Open bmesuere opened 9 months ago
Some old code I wrote to generate answers based on questions as a stand-alone script:
import OpenAI from "openai";
import { JSDOM } from 'jsdom';
const dodonaHeaders = new Headers({
"Authorization": ""
});
const openai = new OpenAI({
apiKey: ""
});
const systemPrompt = "Your goal is to help a teaching assistant answer student questions for a university-level programming course. You will be provided with the problem description, the code of the student, and the question of the student. Your answer should consist of 2 parts. First, very briefly summarize what the student did wrong to the teaching assistant. Second, provide a short response to the question aimed at the student in the same language as the student's question.";
const questionId = 148513;
async function fetchData(questionId) {
// fetch question data from https://dodona.be/nl/annotations/<ID>.json
let r = await fetch(`https://dodona.be/nl/annotations/${questionId}.json`, {headers: dodonaHeaders});
const questionData = await r.json();
const lineNr = questionData.line_nr;
const question = questionData.annotation_text;
const submissionUrl = questionData.submission_url;
// fetch submission data
r = await fetch(submissionUrl, { headers: dodonaHeaders });
const submissionData = await r.json();
const code = submissionData.code;
const exerciseUrl = submissionData.exercise;
// fetch exercise data
r = await fetch(exerciseUrl, { headers: dodonaHeaders });
const exerciseData = await r.json();
const descriptionUrl = exerciseData.description_url;
// fetch description
r = await fetch(descriptionUrl, { headers: dodonaHeaders });
const descriptionHtml = await r.text();
const description = htmlToText(descriptionHtml);
return {description, code, question, lineNr};
}
async function generateAnswer({description, code, question, lineNr}) {
const response = await openai.chat.completions.create({
model: "gpt-4",
messages: [
{"role": "system", "content": systemPrompt},
{"role": "user", "content": `Description: ${description}\nCode: ${code}\nQuestion on line ${lineNr}: ${question}`}
]
});
console.log(response);
console.log(response.choices[0].message);
//return gptResponse.data.choices[0].text;
}
function htmlToText(html) {
const dom = new JSDOM(html);
const text = dom.window.document.body.textContent
.split("\n")
.map(l => l.trim())
.filter(line => !line.includes("I18n"))
.filter(line => !line.includes("dodona.ready"))
.join("\n");
return removeTextAfterSubstring(text, "Links").trim();
}
function removeTextAfterSubstring(str, substring) {
const index = str.indexOf(substring);
if (index === -1) {
return str; // substring not found
}
return str.substring(0, index);
}
const data = await fetchData(questionId);
console.log(data);
await generateAnswer(data)
I tested the runtime performance of a few models on my mac studio (64GB memory):
Model | Quantization | Memory usage | Inference |
---|---|---|---|
codellama-34b-instruct | Q5_K_M | 22.13 GB | 9.87 tok/s |
codellama-34b-instruct | Q6_K | 25.63 GB | 9.58 tok/s |
codellama-34b-instruct | Q8_0 | 33.06 GB | 9.32 tok/s |
codellama-70b-instruct | Q4_K_M | 38.37 GB | 7.00 tok/s |
codellama-70b-instruct | Q6_0 | 49.39 GB | crashed |
mixtral-8x7b-instruct | Q5_K_M | 29.64 GB | 21.5 tok/s |
I could not validate the output of codellama-70b since it seems to use a different prompt format.

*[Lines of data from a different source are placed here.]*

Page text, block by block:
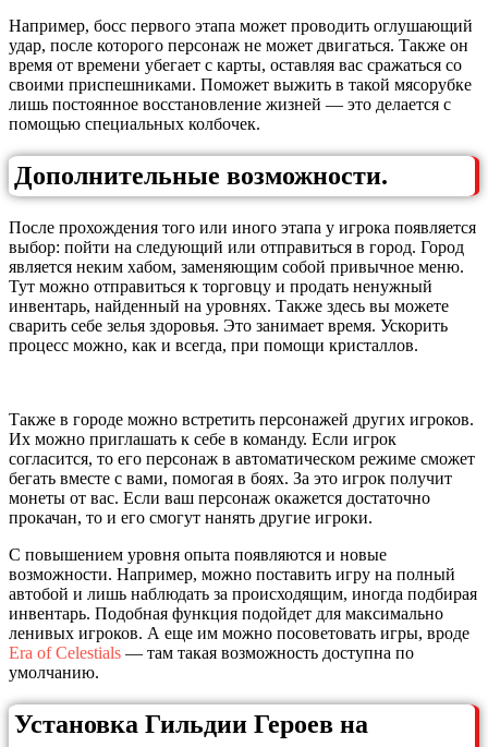
Например, босс первого этапа может проводить оглушающий
удар, после которого персонаж не может двигаться. Также он
время от времени убегает с карты, оставляя вас сражаться со
своими приспешниками. Поможет выжить в такой мясорубке
лишь постоянное восстановление жизней — это делается с
помощью специальных колбочек.
Дополнительные возможности.
После прохождения того или иного этапа у игрока появляется
выбор: пойти на следующий или отправиться в город. Город
является неким хабом, заменяющим собой привычное меню.
Тут можно отправиться к торговцу и продать ненужный
инвентарь, найденный на уровнях. Также здесь вы можете
сварить себе зелья здоровья. Это занимает время. Ускорить
процесс можно, как и всегда, при помощи кристаллов.
Также в городе можно встретить персонажей других игроков.
Их можно приглашать к себе в команду. Если игрок
согласится, то его персонаж в автоматическом режиме сможет
бегать вместе с вами, помогая в боях. За это игрок получит
монеты от вас. Если ваш персонаж окажется достаточно
прокачан, то и его смогут нанять другие игроки.
С повышением уровня опыта появляются и новые
возможности. Например, можно поставить игру на полный
автобой и лишь наблюдать за происходящим, иногда подбирая
инвентарь. Подобная функция подойдет для максимально
ленивых игроков. А еще им можно посоветовать игры, вроде
Era of Celestials — там такая возможность доступна по
умолчанию.
Установка Гильдии Героев на

I played around with the various models this afternoon. Some early observations:
With the increasing capabilities of LLMs, it is only a matter of time before they become powerful/cheap enough to use them inside Dodona. A first step might be to generate draft answers for questions from students. Here's how it might function:
This approach minimizes risk since each AI-generated answer undergoes human review and editing. Moreover, it's not time-sensitive. If the AI draft is inadequate or fails, the situation remains as it is currently. However, the potential time savings could be substantial.
Since this would be our first LLM integration, this will involve some research aspects.